Wolfe Publishing Group

    Match Results

    The United States Wins Gold at the World Championships
    Bisley, England - August 24-31, 2019

    United States Squad, front row, seated (left to right) Brice Harper, Captain Ed Decker, Dave Munch. Standing (left to right) Lee Shaver, Kenn Heismann, Dave Gullo, Craig Faubion, Deputy Captain Ray Hanson
    United States Squad, front row, seated (left to right) Brice Harper, Captain Ed Decker, Dave Munch. Standing (left to right) Lee Shaver, Kenn Heismann, Dave Gullo, Craig Faubion, Deputy Captain Ray Hanson

    United States shooters again proved they are the best in the world shooting long-range muzzleloading target rifles at the 12th MLAIC World Championships in Bisley, England August 24-31, 2019. The U.S. brought home the Gold, winning the Overall Grand Aggregate for Mid-Range (300, 500 & 600 yards) and Long Range (900 and 1,000 yards).

    It wasn’t easy. There were 11 countries; Australia, France, Germany, Great Britain, Netherlands, New Zealand, Norway, South Africa, Spain, Switzerland and the United States. There were 69 individual competitors striving for the grand prize. We didn’t win every match, but we won enough to come out on top again. Below is a summary of how our guys did in the original and replica categories, as well as team results for each yardage.

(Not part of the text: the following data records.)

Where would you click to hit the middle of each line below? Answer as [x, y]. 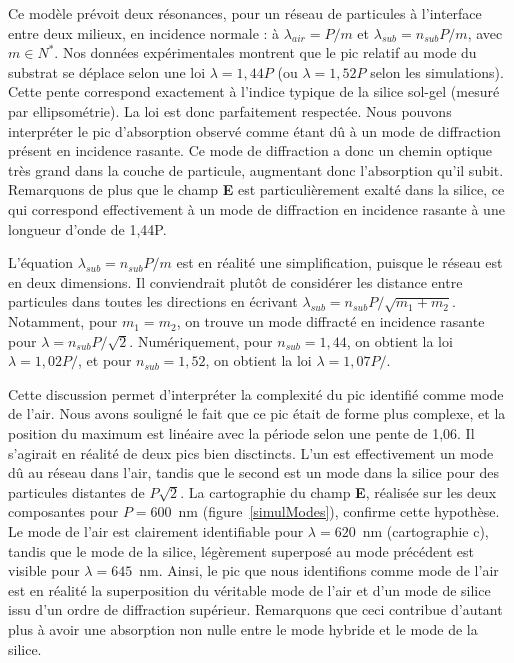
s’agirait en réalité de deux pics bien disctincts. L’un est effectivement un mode [251, 452]
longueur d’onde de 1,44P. [87, 228]
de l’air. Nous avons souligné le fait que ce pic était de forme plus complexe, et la [257, 413]
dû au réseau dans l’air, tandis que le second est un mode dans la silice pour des [254, 472]
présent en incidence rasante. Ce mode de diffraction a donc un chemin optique [250, 150]
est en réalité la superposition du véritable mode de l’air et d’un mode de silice [249, 589]
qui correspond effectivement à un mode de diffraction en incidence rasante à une [256, 208]
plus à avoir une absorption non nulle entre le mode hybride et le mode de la [243, 628]
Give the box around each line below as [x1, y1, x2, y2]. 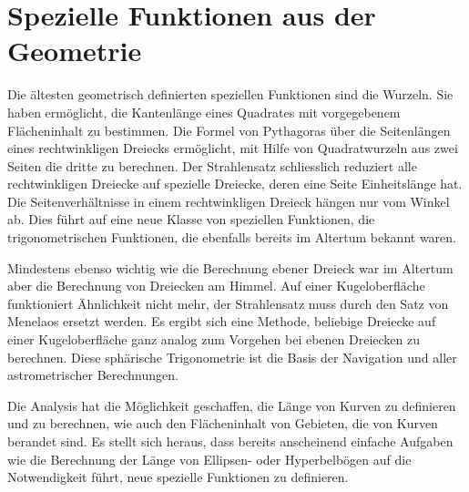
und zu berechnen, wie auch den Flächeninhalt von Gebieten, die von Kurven [7, 414, 438, 433]
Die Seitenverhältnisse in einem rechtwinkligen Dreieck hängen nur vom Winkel [7, 191, 450, 210]
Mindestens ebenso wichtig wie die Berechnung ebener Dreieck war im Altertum [7, 258, 454, 277]
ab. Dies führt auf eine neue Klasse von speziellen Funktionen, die [7, 210, 375, 229]
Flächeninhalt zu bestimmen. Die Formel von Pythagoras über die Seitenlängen [7, 120, 451, 139]
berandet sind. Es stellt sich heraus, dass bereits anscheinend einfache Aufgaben [7, 432, 454, 450]
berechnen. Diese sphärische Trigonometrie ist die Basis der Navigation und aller [7, 347, 457, 366]
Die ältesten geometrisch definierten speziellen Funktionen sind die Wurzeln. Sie [7, 85, 454, 104]
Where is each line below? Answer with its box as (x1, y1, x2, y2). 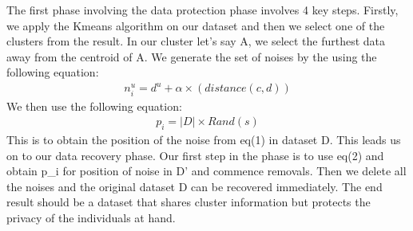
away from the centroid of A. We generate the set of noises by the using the (6, 48, 377, 65)
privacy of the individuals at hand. (6, 209, 176, 226)
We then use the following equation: (6, 97, 182, 114)
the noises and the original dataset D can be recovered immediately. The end (6, 178, 383, 194)
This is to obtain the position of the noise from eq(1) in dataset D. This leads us (6, 131, 401, 148)
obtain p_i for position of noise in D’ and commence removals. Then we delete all (6, 162, 407, 179)
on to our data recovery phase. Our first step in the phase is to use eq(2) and (6, 147, 384, 163)
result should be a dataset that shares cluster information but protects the (6, 194, 371, 210)
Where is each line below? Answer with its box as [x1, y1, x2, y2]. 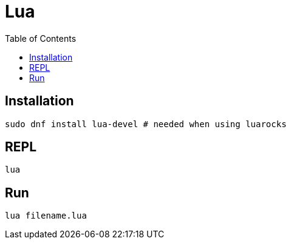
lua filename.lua [5, 211, 87, 221]
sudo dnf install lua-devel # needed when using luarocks [5, 119, 287, 129]
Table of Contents [5, 33, 77, 44]
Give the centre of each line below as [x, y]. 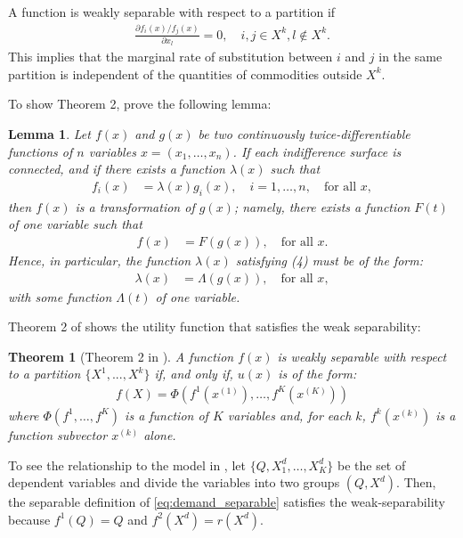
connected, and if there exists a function [117, 169]
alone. [160, 434]
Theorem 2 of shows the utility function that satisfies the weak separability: [215, 326]
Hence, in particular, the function [100, 260]
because [29, 519]
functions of [41, 151]
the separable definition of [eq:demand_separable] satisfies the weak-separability [227, 502]
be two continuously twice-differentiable [304, 134]
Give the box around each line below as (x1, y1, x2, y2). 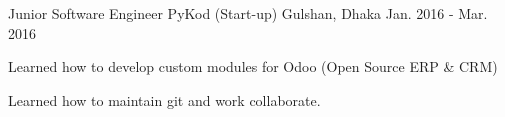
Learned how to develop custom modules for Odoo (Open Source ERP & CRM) (8, 56, 498, 77)
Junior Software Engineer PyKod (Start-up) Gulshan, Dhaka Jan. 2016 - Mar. (8, 3, 488, 23)
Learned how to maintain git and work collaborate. (8, 89, 321, 110)
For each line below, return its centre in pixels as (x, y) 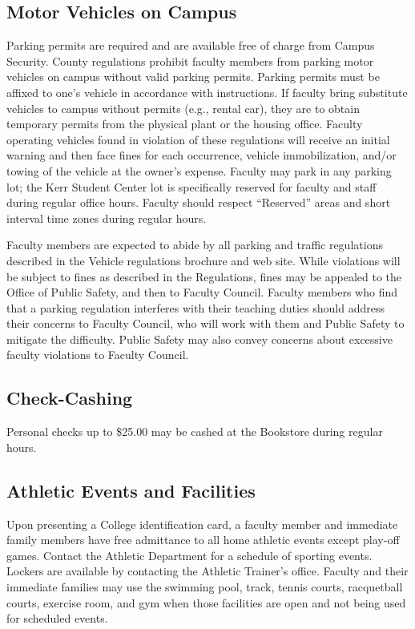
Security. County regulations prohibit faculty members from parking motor (190, 60)
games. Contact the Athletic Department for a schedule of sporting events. (189, 555)
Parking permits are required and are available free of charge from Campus (191, 45)
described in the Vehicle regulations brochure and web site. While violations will (203, 260)
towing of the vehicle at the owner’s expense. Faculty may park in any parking (199, 170)
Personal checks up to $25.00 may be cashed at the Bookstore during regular (195, 431)
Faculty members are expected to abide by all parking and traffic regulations (195, 245)
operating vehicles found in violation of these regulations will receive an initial (198, 139)
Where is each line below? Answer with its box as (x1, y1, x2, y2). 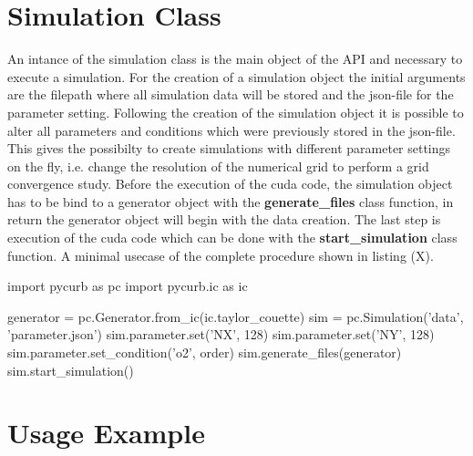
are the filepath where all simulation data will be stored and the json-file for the (7, 85, 454, 104)
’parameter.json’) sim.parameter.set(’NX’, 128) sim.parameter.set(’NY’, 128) (7, 325, 435, 344)
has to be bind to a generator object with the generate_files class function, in (7, 192, 454, 211)
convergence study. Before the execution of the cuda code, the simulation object (7, 174, 453, 193)
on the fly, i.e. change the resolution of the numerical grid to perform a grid (7, 156, 429, 175)
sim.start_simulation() (7, 360, 134, 379)
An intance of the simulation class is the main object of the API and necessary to (7, 49, 463, 68)
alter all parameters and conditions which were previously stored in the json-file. (7, 120, 456, 140)
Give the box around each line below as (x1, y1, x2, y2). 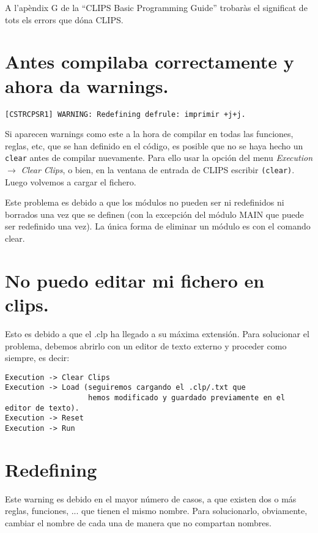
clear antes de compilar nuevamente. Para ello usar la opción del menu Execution (5, 151, 313, 164)
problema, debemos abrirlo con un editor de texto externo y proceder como (5, 339, 287, 352)
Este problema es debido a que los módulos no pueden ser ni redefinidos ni (5, 196, 284, 209)
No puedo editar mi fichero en (5, 267, 265, 293)
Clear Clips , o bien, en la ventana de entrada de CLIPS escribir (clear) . (21, 163, 295, 176)
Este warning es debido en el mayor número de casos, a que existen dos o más (5, 492, 297, 505)
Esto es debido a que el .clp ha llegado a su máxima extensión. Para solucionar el (5, 327, 309, 340)
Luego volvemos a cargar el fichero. (5, 175, 136, 188)

    300 Yards Original: 5th place: Kenn Heismann

    300 Yards Replica: Gold Dave Gullo

    300 Yards Team: Bronze: USA, Gold: Germany,

    Silver: Norway

    500 Yards Original: 4th Place: Dave Munch

    500 Yards Replica: 8th Place: Ray Hanson

    500 Yards Team:  Gold: USA, Silver: UK,

    Bronze: South Africa

    600 Yards Original: Bronze: Dave Munch,

    4th Place: Kenn Heismann

    600 Yards Replica: Gold: Dave Gullo, Silver: Lee Shaver,

    6th Place: Ray Hanson

    600 Yards Team: Gold: USA, Silver: Germany,

    Bronze: South Africa

    Mid-Range Aggregate Original Individual:

    5th Place: Dave Munch, 6th Place: Kenn Heismann

    Mid-Range Aggregate Replica Individual:

    Gold: Dave Gullo, 4th Place: Ray Hanson,

    5th Place: Lee Shaver

    Mid-Range Aggregate Team:

    Gold: USA, Silver: Germany, Bronze: South Africa

    900 Yards Original: Silver: Dave Munch

    900 Yards Replica: Silver: Dave Gullo

    900 Yards Team: Gold: USA, Silver: South Africa,

    Bronze: France

    1000 Yards Original: 8th Place: Kenn Heismann,

    10th Place: Dave Munch

    1000 Yards Replica: 4th Place: Dave Gullo

    1000 Yards Team: Gold: South Africa, Silver: USA,

    Bronze: Norway

    Long Range Aggregate Original Individual: 6th Place:

    Dave Munch

    Long Range Aggregate Replica Individual: Gold:

    Dave Gullo

    Grand Aggregate Original Individual: 5th Place:

    Dave Munch

    Grand Aggregate Replica Individual: Gold: Dave Gullo,

    5th Place: Lee Shaver, 6th Place: Ray Hanson

    Grand Aggregate Team: Gold: USA, Silver; South Africa, Bronze: Germany

    Highest V-Bull Count: Mark Sobierajski, Australia

     I was proud of our squad of seven riflemen: Craig Faubion, Dave Gullo, Ray Hanson, Brice Harper, Kenn Heismann, Dave Munch and Lee Shaver, seeing them go to the podium many times receiving their medals and hearing our national anthem played. Every member of our squad won something. In the past, a few countries dominated this sport but no longer. Any one of the 11 countries can come knocking at your door. Often only a few points separate the winner from second and third place. It’s good to see other countries climbing the ladder and getting better. It keeps us on our toes and nothing makes you better than good, tough competition. We hope to bring in more good shooters to our ranks to give us more strength and depth. The U.S. shooters have set the bar.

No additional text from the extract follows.